The Cloudera Navigator metadata component provides data discovery and data lineage management functions.

The architecture of the Cloudera Navigator metadata component is illustrated below.

The Navigator Metadata Server performs five main functions:

• Obtains connection information about the services whose data it manages from the Cloudera Manager Server

• Extracts entity metadata from the services at periodic intervals

• Indexes the metadata

• Implements a graphical UI for searching the metadata and displaying lineage relationships between entities

• Implements a REST API for retrieving metadata

Cloudera Navigator Metadata Server

Describes how the Cloudera Navigator Metadata Server extracts metadata from the entities managed by Cloudera

Manager, and how to add and configure the Navigator Metadata Server role.

Required Role:

About Metadata Extraction

The Navigator Metadata Server extracts metadata from the following resource types from the listed servers:

• HDFS - Extracts HDFS metadata at the next scheduled extraction run after an HDFS checkpoint.

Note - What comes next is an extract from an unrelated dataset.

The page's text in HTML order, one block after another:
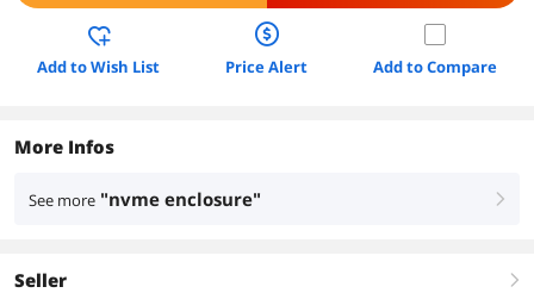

However,

if you have High Availability enabled, metadata is extracted as soon as it is written to the JournalNodes.

• Hive - Extracts database and table metadata from the Hive Metastore Server.

• MapReduce - Extracts job metadata from the JobTracker. The default setting in Cloudera Manager retains a

maximum of five jobs, which means if you run more than five jobs between Navigator extractions, the

Navigator Metadata Server would extract the five most recent jobs.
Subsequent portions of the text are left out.